Paul seems to have had such thoughts in mind as he wrote this letter to Titus, a fellow worker he’d ‘left… in Crete’(Titus 1:5). It seems they’d been planting new churches there, Paul having left Titus behind to consolidate the work. Apparently the ‘“Cretans”’(Titus 1:12) were classic examples of our transformation from this wretched existence into new life in Christ, but obviously were still young in the faith. So Paul wanted Titus to emphasise ‘these things… so that those who have believed God may be careful to maintain good works’(Titus 3:8).

So first our wretched blind captivity, which Paul often mentioned, perhaps most comprehensively in his letter to the Romans. There he explains that mankind ‘became vain in their reasoning… senseless… darkened’(Romans 1:21ff.), later calling us ‘bondservants of sin’(Romans 6:17), which involves being driven by ‘the mind of the flesh’(Romans 8:7).

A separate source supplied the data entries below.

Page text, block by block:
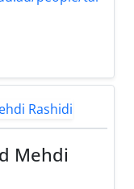
Mehdi
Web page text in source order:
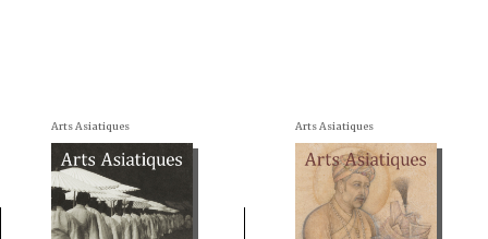
Arts Asiatiques Arts Asiatiques
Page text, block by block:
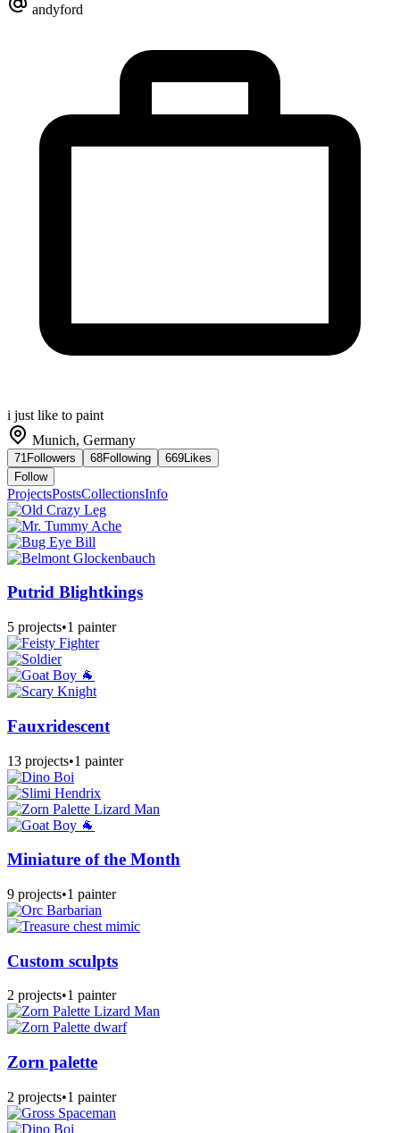
andyford
i just like to paint
Munich, Germany
71 Followers 68Following 669Likes
Follow
ProjectsPostsCollectionsInfo
Putrid Blightkings
5 projects•1 painter
Fauxridescent
13 projects•1 painter
Miniature of the Month
9 projects•1 painter
Custom sculpts
2 projects•1 painter
Zorn palette
2 projects•1 painter
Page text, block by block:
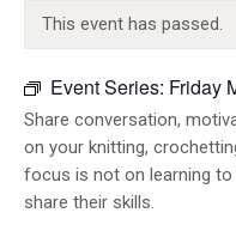
This event has passed.
Event Series: Friday
Share conversation,
on your knitting,
focus is not on learning
share their skills.
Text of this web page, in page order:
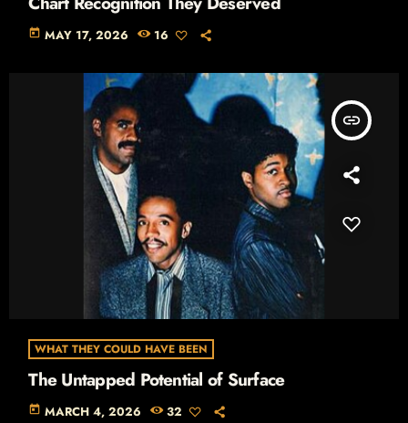
today MAY 17, 2026 16
insert_link
WHAT THEY COULD HAVE BEEN
The Untapped Potential of Surface
today MARCH 4, 2026 32

Thinking leads to doing, so in another letter he lists ‘the deeds of the flesh… which are: adultery, sexual immorality, uncleanness, lustfulness,  idolatry, sorcery, hatred, strife, jealousies, outbursts of anger, rivalries, divisions, heresies,  envy, murders, drunkenness, orgies, and things like these’(Galatians 5:19-21), the same sort of things mentioned in summary form to Titus here.

Nevertheless, Paul’s heart was always in the transformation, the compassion of God in Jesus in him. So writing to Titus he eagerly moves on: ‘But when the kindness of God our Saviour and His love toward mankind appeared… He saved us’(Titus 3:4-5). This involves release from both the spiritual blindness and our captivity to sin, and happens ‘through the washing of regeneration and renewing by the Holy Spirit’(Titus 3:5).

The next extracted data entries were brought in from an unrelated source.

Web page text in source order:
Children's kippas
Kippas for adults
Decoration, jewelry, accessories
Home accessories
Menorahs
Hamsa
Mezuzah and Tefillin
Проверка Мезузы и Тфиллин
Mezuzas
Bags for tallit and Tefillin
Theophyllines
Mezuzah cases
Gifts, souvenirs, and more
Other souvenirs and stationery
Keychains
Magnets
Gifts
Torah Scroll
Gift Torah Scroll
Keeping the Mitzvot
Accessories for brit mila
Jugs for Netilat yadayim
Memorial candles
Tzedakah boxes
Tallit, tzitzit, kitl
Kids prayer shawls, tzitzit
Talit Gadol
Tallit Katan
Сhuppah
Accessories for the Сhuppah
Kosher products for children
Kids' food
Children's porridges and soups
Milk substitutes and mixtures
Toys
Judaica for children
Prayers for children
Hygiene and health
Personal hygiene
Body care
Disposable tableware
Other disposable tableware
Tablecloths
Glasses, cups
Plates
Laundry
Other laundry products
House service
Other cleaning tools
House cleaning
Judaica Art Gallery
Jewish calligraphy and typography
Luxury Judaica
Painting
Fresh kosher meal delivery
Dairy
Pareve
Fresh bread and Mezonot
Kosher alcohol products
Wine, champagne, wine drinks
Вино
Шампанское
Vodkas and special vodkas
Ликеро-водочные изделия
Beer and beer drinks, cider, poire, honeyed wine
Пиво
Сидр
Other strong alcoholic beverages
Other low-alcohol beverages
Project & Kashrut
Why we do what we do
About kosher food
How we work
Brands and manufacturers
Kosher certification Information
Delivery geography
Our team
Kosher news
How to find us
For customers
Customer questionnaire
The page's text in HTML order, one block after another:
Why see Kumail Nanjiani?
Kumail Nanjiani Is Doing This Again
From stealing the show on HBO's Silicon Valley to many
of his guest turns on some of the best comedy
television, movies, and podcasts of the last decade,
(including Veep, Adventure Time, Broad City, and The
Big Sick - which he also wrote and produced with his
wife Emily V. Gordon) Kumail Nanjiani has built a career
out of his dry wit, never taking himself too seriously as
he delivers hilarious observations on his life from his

Through His illuminating Spirit, God shines ‘in our hearts to give the light of the knowledge of the glory of God in the face of Jesus Christ’(2 Corinthians 4:6). Then ‘made free from sin’(Romans 6:18), a freedom ‘“bought”’(Revelation 5:9) by the blood of Jesus, we instead become ‘bondservants of righteousness… servants of God’(Romans 6:18-22), no longer those who ‘set their minds on the things of the flesh, but those who live according to the Spirit’(Romans 8:5). Moreover, this new bond is far better than being the servant of a good master. We become the children of a good father, our perfect Father, having received not so much a ‘spirit of bondage… but… the Spirit of adoption, by whom we cry, “Abba! Father!”’(Romans 8:15). So now, as children of God ‘“born of the Spirit”’(John 3:6), instead of the rotten deeds of fleshly decay, we’re enabled to yield the sweet ‘fruit of the Spirit… love, joy, peace, patience, kindness, goodness, faith[fullness], gentleness, and self-control’(Galatians 5:22-23), a much more blessed existence, and one which grows in its yield.

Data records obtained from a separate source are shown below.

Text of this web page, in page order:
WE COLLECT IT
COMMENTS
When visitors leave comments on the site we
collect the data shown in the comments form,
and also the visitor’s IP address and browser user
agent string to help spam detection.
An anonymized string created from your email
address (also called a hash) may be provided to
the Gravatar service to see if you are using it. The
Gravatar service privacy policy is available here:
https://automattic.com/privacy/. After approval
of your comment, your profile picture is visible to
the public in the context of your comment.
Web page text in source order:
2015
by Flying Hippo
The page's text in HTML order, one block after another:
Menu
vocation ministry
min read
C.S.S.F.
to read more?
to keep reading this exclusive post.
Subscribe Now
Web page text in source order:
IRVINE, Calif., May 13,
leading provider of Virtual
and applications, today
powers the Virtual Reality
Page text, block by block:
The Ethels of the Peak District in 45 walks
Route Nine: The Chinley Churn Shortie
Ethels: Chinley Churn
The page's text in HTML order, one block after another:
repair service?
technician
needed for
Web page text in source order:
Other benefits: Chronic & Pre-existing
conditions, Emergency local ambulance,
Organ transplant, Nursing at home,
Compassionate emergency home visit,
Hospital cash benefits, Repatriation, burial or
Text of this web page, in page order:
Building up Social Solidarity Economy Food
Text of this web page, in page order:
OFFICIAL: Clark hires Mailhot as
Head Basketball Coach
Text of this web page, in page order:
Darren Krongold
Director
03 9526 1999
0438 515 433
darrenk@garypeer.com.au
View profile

This expectation of growth is important to understand, especially when newly set free into this Christian life, as with those Titus was ministering to on Crete. So Paul’s letter contains some basic teachings for such groups, including things like not being ‘enslaved to much wine’(Titus 2:3). As Peter taught, we’re to rid ourselves of all such fleshly drives, ‘Putting away… all wickedness… deceit, hypocrisies, envies’(1 Peter 2:1) etc., and instead, like ‘newborn babies, long for the pure milk of the Word, that with it [we] may grow’(1 Peter 2:2). It’s a wonderful ‘pilgrimage… from strength to strength’(Psalm 84:5-7). Then, in the fullness of time, when eternity dawns, ‘the creation itself… will be delivered from the bondage of decay into the liberty of the glory of the children of God’(Romans 8:21) – as Paul concludes here, ‘the hope of eternal life’(Titus 3:7).